Given that the only link between the two, the external and internal “Other” created by the strategy, is Muslimness, it is clear that at heart the strategy was anti-Muslim. It benefited from the Islamophobia that marked the times coinciding with the Bush years at the White House. Such a strategy cannot only have non-state actors at the core and at helm. It is not one that was thought up and implemented with such aplomb without state knowledge. That the state remained in stupor, in particular its IB, indicates state inaction at best and state complicity at worst. Since Mr. Doval is now termed as an intelligence czar, even if he had nothing to do with it, it is clear that he as a leader and “intelligence legend” did have a hand in setting the internal political and ethical compass of the institution and indeed can be taken as a protagonist in determining its institutional culture. In this Mr. Doval has failed spectacularly.
This background is necessary to understand which direction Indian security can now be expected to head. Mr. Doval was IB head in the first UPA government. His ambit was likely then to have been considerably restricted from what it might have been under a second NDA regime had the information operation, that the “Shining India” campaign essentially was, worked. Incidentally, it was the NDA that  had nominated Doval to IB directorship by easing out the incumbent then, ensuring that he went on premature leave pending retirement, so that Mr. Doval could take his place prior to the UPA getting into the driving seat and upsetting the applecart. In the event, Mr. Doval was ushered in by the UPA among its first actions when it came to power. As an aside, the BJP’s election time barbs over the nomination of the current chief designate by the previous government is therefore a bit rich, given its own actions on Mr. Doval’s behalf just recounted. Returning to the point, without the checks and balances that the UPA placed on him then, not least in the form of yet another intelligence man, MK Narayanan, in the NSA chair, Mr. Doval today will have the run of the place.

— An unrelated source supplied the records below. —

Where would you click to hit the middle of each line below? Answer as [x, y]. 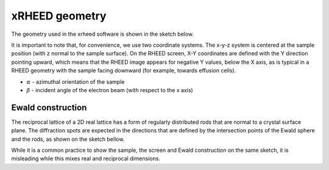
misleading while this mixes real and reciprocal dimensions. [86, 158]
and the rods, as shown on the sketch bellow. [68, 139]
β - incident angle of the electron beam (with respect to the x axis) [110, 90]
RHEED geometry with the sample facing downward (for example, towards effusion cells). [124, 70]
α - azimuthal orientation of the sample [76, 81]
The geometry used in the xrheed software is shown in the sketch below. [103, 34]
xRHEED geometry [59, 16]
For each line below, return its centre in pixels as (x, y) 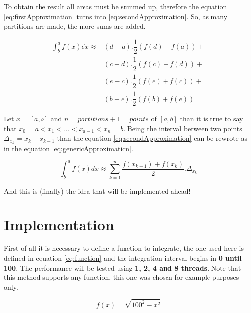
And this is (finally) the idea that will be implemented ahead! (97, 190)
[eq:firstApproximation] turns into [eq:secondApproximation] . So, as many (116, 16)
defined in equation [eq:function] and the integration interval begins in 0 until (123, 257)
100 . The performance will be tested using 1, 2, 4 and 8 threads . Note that (123, 267)
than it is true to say (211, 119)
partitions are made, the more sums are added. (75, 26)
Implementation (59, 224)
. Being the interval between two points (183, 128)
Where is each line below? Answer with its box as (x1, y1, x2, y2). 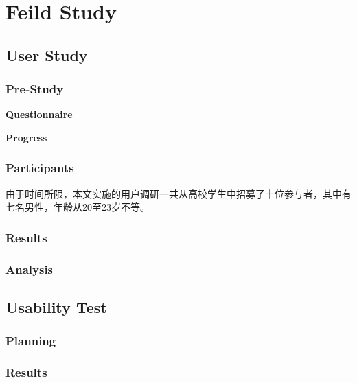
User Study (5, 44, 88, 65)
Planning (5, 332, 56, 349)
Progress (5, 130, 47, 144)
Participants (5, 159, 74, 176)
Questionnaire (5, 107, 73, 121)
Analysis (5, 260, 54, 277)
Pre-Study (5, 80, 64, 97)
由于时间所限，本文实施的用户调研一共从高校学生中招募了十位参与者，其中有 (5, 186, 352, 200)
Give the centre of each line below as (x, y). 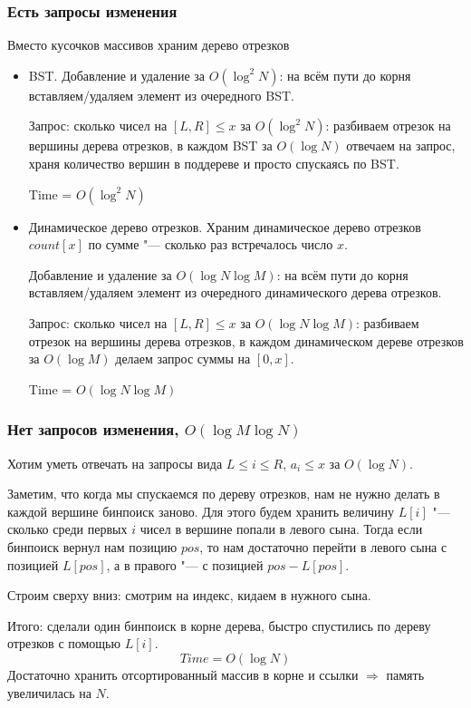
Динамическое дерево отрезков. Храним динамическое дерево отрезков (225, 226)
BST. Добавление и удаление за (117, 75)
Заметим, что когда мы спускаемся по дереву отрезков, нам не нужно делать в (224, 494)
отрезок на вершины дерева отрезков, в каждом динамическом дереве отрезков (246, 340)
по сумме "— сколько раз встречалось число (211, 244)
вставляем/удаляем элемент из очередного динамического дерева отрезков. (235, 292)
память (405, 674)
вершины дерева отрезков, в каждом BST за (150, 145)
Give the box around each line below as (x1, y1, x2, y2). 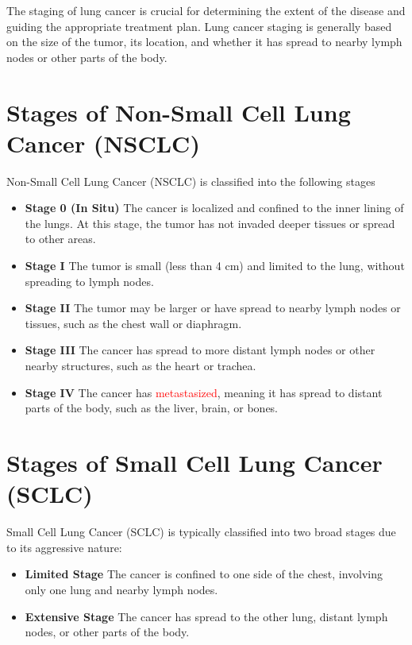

India by forthrightly nominating Mr. Doval has thrown down the gauntlet to Pakistan externally and has sent a message to its minority currently cowering under majoritarian triumphalism. The message for Pakistan is that it had better take India’s hand outstretched at the Rashtrapati Bhawan forecourt or else India will turn the tables on the ISI. Afghanistan offers a ready theatre for proxy war. If Pakistan hits back in Kashmir then onus for the fertility of the space can only be with Indian political inattention over the past decade. In case India’s intelligence stupor on the internal front continues, and indeed it will since even the Congress when in power could not turn the tide even by appointing and giving an extension to a Muslim as IB chief, then the Hindutva programme for India’s cultural reset can be expected to proceed without check. Clearly, Indian security is in for interesting times.